We also reject defendant's contention that the court's refusal to discharge two sworn jurors deprived defendant of his right to a fair and impartial jury. In order to discharge a sworn juror, the court "must be convinced that the juror's knowledge will prevent [him or] her from rendering an impartial verdict" ( People v. Buford, 69 N.Y.2d 290, 299, 514 N.Y.S.2d 191, 506 N.E.2d 901 [1987] ). Here, upon learning of potential issues with the two sworn jurors, the court and defense counsel questioned those two jurors and elicited responses that they would be fair and impartial. On this record, we are unable to conclude that the court "could have been ‘convinced’ ..., based on any unequivocal responses of the juror[s], that the juror[s] [were] ‘grossly unqualified to serve in the case’ " ( People v. Telehany, 302 A.D.2d 927, 928, 754 N.Y.S.2d 508 [4th Dept. 2003] ; see CPL 270.35[1] ).
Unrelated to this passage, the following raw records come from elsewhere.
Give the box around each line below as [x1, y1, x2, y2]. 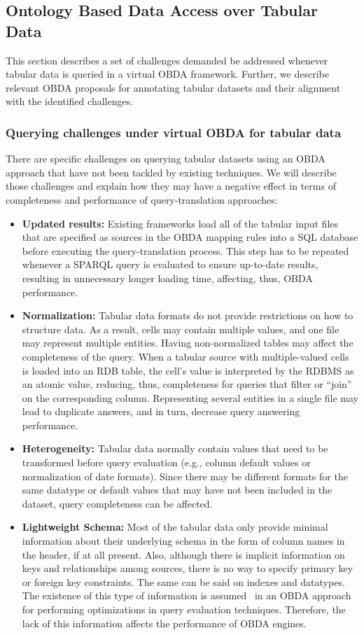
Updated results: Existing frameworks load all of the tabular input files [22, 216, 339, 230]
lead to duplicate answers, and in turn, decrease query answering [22, 404, 300, 419]
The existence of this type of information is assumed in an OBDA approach [22, 588, 351, 603]
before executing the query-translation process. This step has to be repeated [22, 243, 349, 258]
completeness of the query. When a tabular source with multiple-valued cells [22, 349, 349, 363]
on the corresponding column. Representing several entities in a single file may [22, 390, 359, 405]
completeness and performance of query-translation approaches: [6, 192, 278, 207]
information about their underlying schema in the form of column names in [22, 533, 345, 548]
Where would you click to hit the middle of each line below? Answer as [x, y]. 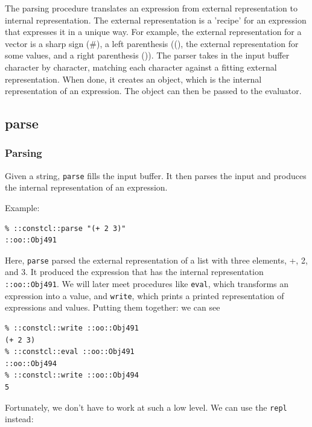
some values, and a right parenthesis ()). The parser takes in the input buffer [147, 55]
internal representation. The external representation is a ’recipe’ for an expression [156, 20]
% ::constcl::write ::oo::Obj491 [72, 328]
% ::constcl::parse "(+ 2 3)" [65, 228]
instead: [19, 419]
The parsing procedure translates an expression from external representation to [151, 8]
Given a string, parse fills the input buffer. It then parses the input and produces [156, 175]
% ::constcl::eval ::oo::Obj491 [70, 352]
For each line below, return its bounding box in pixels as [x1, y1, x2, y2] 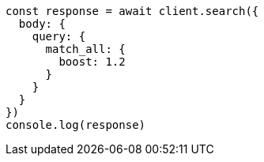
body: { [18, 17, 66, 30]
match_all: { [45, 43, 126, 55]
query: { [32, 30, 86, 43]
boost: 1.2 [58, 55, 126, 68]
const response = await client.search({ [6, 5, 259, 17]
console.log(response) [6, 119, 146, 131]
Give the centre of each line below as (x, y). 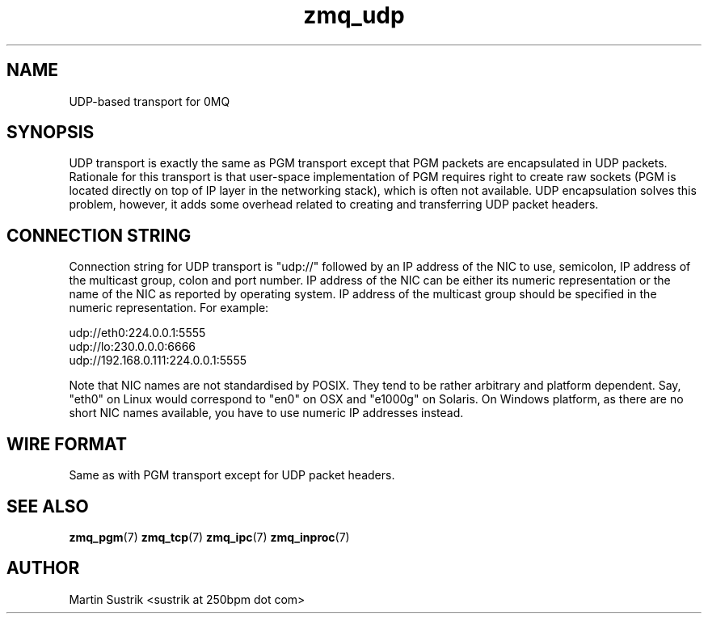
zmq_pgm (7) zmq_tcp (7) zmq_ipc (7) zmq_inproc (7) (209, 537)
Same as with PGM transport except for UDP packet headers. (232, 475)
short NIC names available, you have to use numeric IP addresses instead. (266, 413)
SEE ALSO (48, 506)
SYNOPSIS (51, 133)
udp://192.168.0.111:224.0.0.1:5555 (158, 361)
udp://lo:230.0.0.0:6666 (132, 347)
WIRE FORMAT (67, 444)
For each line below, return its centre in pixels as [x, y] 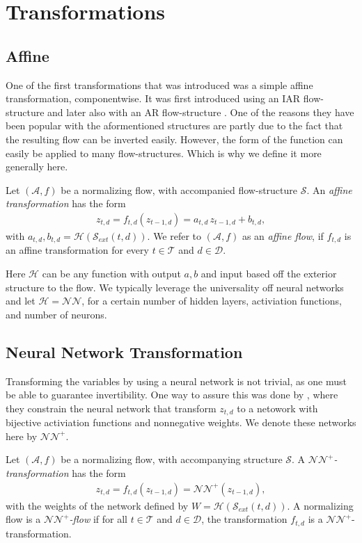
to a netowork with [277, 408]
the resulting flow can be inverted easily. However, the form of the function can [174, 139]
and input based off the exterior [269, 273]
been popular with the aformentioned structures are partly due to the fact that [174, 125]
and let [21, 301]
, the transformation [244, 519]
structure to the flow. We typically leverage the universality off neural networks [175, 287]
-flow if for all [98, 519]
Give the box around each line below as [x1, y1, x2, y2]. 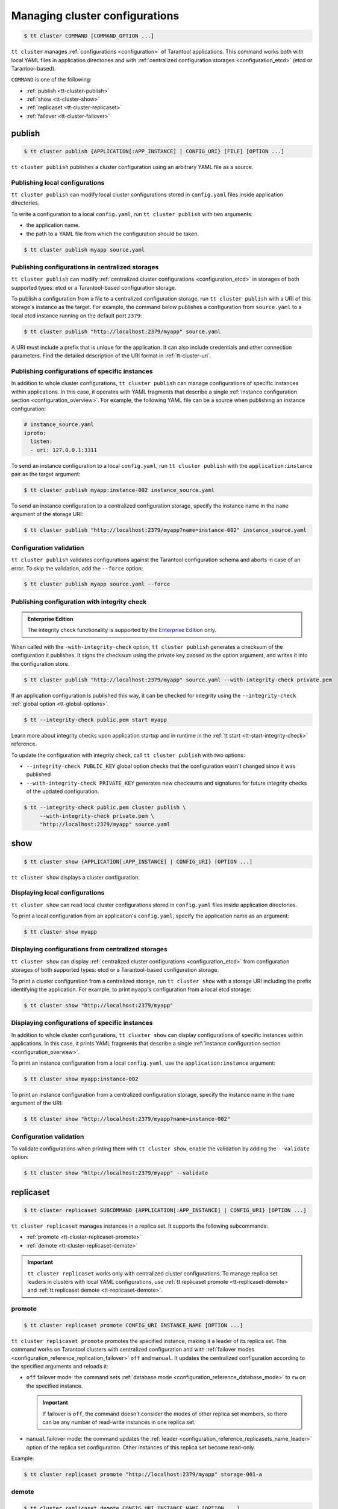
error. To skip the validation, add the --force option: [11, 564, 143, 572]
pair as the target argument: [11, 471, 81, 478]
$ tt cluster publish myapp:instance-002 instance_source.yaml [23, 487, 215, 494]
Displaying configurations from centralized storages [11, 945, 168, 954]
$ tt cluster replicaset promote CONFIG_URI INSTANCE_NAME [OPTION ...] [23, 1322, 243, 1329]
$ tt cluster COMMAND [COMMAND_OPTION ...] [23, 33, 155, 39]
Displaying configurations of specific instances [11, 1019, 153, 1027]
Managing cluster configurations [11, 9, 180, 22]
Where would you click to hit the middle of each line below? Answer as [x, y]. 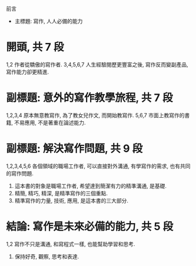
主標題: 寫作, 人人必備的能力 [49, 21]
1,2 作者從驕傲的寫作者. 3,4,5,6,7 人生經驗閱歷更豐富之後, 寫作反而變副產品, [97, 64]
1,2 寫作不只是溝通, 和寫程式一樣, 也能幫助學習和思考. [71, 244]
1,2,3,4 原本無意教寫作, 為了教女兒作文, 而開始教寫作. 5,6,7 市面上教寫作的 [95, 115]
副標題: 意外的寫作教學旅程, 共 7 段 [89, 98]
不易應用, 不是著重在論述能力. [50, 122]
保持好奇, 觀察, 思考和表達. [47, 256]
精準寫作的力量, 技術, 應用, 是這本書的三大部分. [71, 200]
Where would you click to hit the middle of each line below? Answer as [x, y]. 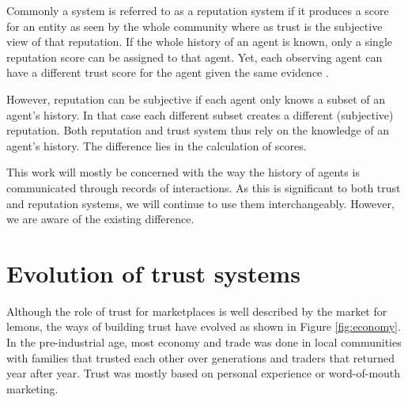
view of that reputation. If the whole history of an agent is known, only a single [199, 42]
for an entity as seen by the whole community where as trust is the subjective [195, 26]
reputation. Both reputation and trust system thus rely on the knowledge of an [198, 130]
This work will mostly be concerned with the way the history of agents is [183, 172]
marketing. [32, 388]
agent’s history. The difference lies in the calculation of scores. [157, 145]
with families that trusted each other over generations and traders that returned [201, 357]
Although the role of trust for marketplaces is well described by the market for [197, 311]
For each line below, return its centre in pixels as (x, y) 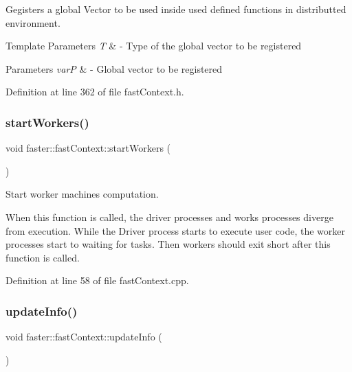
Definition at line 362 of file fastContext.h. (95, 92)
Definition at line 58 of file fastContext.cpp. (97, 280)
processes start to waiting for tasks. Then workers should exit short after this (168, 244)
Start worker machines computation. (82, 194)
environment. (33, 22)
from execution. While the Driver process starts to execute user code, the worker (175, 230)
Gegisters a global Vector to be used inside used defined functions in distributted (176, 9)
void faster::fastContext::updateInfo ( (84, 337)
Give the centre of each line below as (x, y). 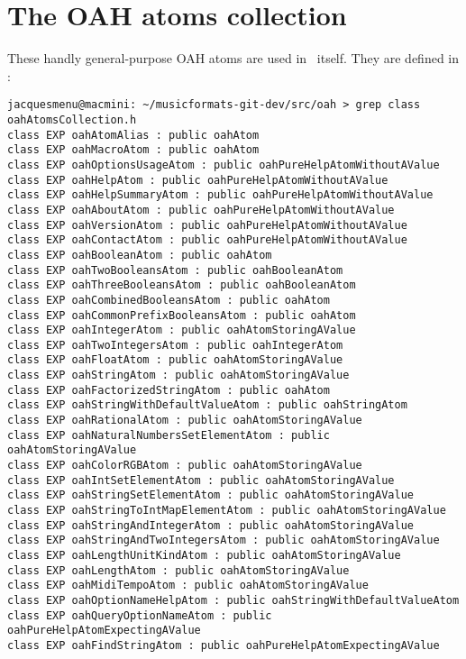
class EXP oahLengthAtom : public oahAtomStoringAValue (178, 570)
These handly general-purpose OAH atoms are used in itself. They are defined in (233, 58)
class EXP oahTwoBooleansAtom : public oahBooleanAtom (175, 270)
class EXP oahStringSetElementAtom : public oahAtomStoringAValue (211, 495)
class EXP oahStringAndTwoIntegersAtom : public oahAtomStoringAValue (224, 540)
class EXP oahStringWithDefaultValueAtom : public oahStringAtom (207, 405)
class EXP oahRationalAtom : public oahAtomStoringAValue (185, 421)
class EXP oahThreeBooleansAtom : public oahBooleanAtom (182, 285)
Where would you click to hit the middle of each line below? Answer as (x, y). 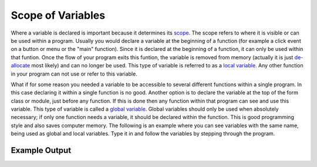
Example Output (41, 150)
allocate (21, 66)
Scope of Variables (58, 15)
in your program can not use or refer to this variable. (74, 74)
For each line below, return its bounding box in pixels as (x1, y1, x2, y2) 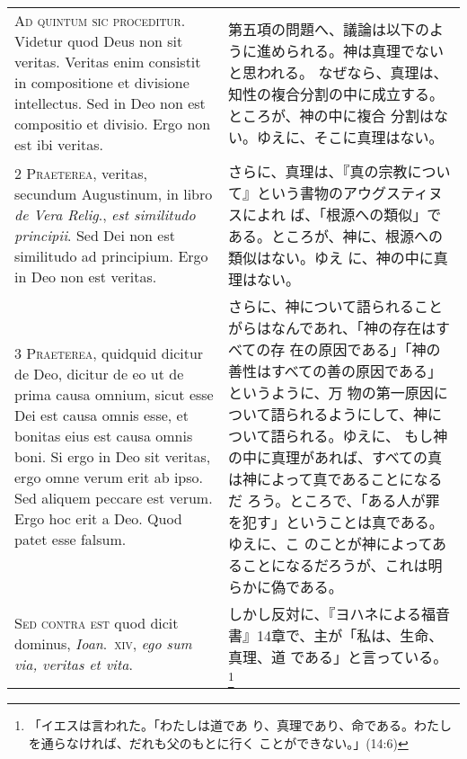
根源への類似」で (326, 204, 442, 225)
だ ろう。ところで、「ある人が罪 (227, 490, 440, 511)
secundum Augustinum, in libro (14, 183, 213, 204)
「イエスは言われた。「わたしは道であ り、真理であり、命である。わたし (28, 716, 453, 734)
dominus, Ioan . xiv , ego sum (14, 633, 192, 654)
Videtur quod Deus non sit (14, 31, 183, 51)
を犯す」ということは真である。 (227, 512, 444, 532)
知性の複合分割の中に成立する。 (227, 83, 444, 104)
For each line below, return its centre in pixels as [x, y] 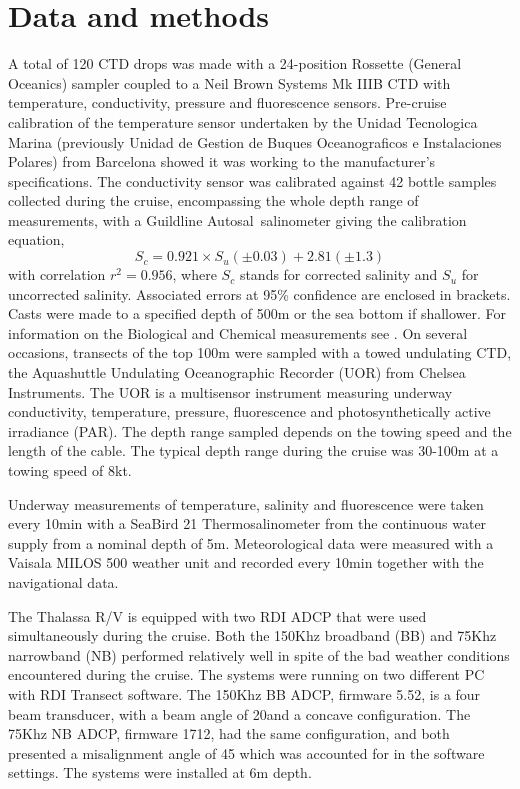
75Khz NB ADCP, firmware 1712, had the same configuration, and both [229, 733]
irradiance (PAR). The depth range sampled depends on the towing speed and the [260, 430]
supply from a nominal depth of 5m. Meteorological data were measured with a [251, 542]
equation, [36, 239]
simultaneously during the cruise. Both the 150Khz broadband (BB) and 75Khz [252, 635]
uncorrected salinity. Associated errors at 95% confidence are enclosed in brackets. [259, 293]
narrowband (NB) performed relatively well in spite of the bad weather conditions [259, 654]
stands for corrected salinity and [338, 274]
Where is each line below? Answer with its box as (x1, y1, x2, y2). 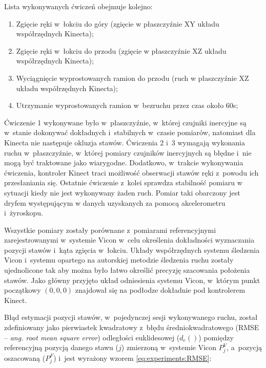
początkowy (4, 285, 41, 295)
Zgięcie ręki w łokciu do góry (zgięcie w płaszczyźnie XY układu (16, 18, 219, 29)
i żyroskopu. (4, 207, 43, 218)
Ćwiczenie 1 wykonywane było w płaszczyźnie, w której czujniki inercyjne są (4, 117, 247, 127)
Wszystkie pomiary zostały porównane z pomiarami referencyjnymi (4, 224, 216, 235)
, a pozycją (227, 342, 262, 353)
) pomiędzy (198, 332, 234, 342)
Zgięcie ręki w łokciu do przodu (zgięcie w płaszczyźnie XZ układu (16, 45, 227, 56)
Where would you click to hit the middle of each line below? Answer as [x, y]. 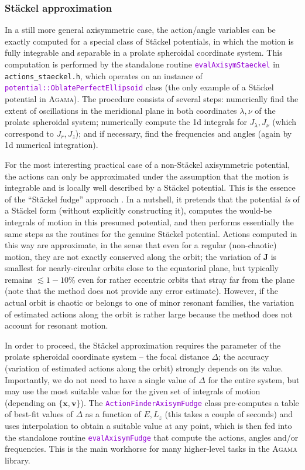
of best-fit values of [39, 414]
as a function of [113, 414]
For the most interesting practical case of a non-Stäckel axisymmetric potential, [148, 164]
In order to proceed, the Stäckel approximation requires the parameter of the [143, 345]
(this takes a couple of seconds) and [229, 414]
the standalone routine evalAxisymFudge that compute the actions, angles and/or [152, 437]
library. [18, 460]
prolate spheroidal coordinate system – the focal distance [107, 356]
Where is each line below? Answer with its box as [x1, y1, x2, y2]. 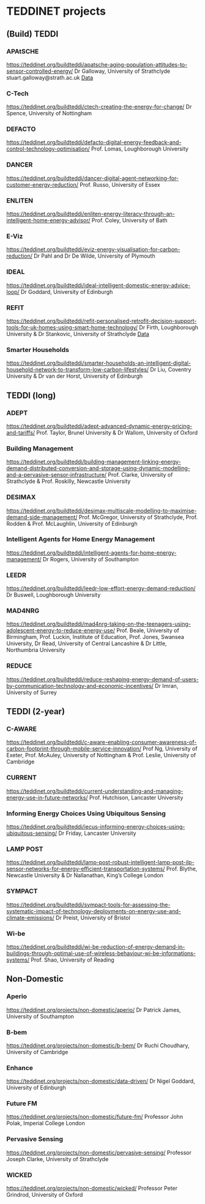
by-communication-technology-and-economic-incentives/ [6, 682, 154, 689]
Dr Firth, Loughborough [139, 323, 199, 331]
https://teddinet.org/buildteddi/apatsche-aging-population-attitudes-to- [6, 61, 188, 68]
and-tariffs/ [6, 428, 35, 436]
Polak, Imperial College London [6, 1120, 85, 1127]
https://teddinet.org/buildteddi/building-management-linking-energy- [6, 458, 182, 466]
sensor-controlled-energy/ [6, 67, 73, 75]
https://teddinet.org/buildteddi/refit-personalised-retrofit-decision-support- [6, 317, 197, 324]

Defendant correctly concedes that he failed to preserve for our review his contention that the evidence is legally insufficient to support the conviction inasmuch as he presented evidence after the court denied his motion for a trial order of dismissal at the close of the People's case, and he failed to renew his motion at the close of the proof (see People v. Hines, 97 N.Y.2d 56, 61, 736 N.Y.S.2d 643, 762 N.E.2d 329 [2001], rearg. denied 97 N.Y.2d 678, 738 N.Y.S.2d 292, 764 N.E.2d 396 [2001] ; People v. Swail, 19 A.D.3d 1013, 1013, 796 N.Y.S.2d 797 [4th Dept. 2005], lv denied 6 N.Y.3d 759, 810 N.Y.S.2d 427, 843 N.E.2d 1167 [2005], reconsideration denied 6 N.Y.3d 853, 816 N.Y.S.2d 759, 849 N.E.2d 982 [2006] ). In any event, that contention lacks merit (see generally People v. Bleakley, 69 N.Y.2d 490, 495, 515 N.Y.S.2d 761, 508 N.E.2d 672 [1987] ). Viewing the evidence in light of the elements of the crime as charged to the jury (see People v. Danielson, 9 N.Y.3d 342, 349, 849 N.Y.S.2d 480, 880 N.E.2d 1 [2007] ), we conclude that the verdict is not against the weight of the evidence (see generally Bleakley, 69 N.Y.2d at 495, 515 N.Y.S.2d 761, 508 N.E.2d 672 ).
We reject the further contention of defendant that he was denied effective assistance of counsel (see generally People v. Baldi, 54 N.Y.2d 137, 147, 444 N.Y.S.2d 893, 429 N.E.2d 400 [1981] ). " ‘[I]t is incumbent on defendant to demonstrate the absence of strategic or other legitimate explanations’ for [defense] counsel's alleged shortcomings" ( People v. Benevento, 91 N.Y.2d 708, 712, 674 N.Y.S.2d 629, 697 N.E.2d 584 [1998], quoting People v. Rivera, 71 N.Y.2d 705, 709, 530 N.Y.S.2d 52, 525 N.E.2d 698 [1988] ). Defendant failed to meet that burden. The alleged instances of ineffective assistance concerning defense counsel's failure to make various objections or to seek curative instructions are "based largely on [defendant's] hindsight disagreements with ... trial strategies, and defendant failed to meet his burden of establishing the absence of any legitimate explanations for those strategies" ( People v. Rogers, 70 A.D.3d 1340, 1341, 894 N.Y.S.2d 313 [4th Dept. 2010], lv denied 14 N.Y.3d 892, 903 N.Y.S.2d 780, 929 N.E.2d 1015 [2010], cert denied 562 U.S. 969, 131 S.Ct. 475, 178 L.Ed.2d 302 [2010] [internal quotation marks omitted] ).
Finally, the sentence is not unduly harsh or severe.